"""

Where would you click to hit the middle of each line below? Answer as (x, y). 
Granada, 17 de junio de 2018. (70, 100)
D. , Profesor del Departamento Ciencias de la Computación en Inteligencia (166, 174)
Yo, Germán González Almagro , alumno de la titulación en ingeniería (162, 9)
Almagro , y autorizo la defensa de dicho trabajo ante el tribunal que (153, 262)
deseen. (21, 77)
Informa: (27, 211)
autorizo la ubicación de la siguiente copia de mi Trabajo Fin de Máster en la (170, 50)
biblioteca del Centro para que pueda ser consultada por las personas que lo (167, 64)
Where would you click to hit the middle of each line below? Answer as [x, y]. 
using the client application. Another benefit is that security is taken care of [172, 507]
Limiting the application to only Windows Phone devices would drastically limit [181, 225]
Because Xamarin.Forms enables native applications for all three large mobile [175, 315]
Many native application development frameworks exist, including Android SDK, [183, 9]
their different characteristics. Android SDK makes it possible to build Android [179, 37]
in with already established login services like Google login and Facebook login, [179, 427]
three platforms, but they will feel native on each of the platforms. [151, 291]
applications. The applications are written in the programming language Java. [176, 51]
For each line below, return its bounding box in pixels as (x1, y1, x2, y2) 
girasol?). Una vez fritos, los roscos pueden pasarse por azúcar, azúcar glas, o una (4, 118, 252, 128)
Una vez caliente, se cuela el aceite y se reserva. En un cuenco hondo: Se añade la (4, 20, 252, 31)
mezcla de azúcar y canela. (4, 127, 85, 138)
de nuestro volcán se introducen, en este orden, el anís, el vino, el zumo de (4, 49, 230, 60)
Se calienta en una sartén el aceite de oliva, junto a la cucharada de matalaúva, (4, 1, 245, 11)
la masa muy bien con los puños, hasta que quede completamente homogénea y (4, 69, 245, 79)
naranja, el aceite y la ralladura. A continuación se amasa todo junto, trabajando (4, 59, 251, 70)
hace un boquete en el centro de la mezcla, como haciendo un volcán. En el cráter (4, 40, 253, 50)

"""

Show each line from the material above where the string "would" can be found.

Where would you click to hit the middle of each line below? Answer as (x, y). 
Where would you click to hit the middle of each line below? Answer as [x, y]. 
Limiting the application to only Windows Phone devices would drastically limit [181, 225]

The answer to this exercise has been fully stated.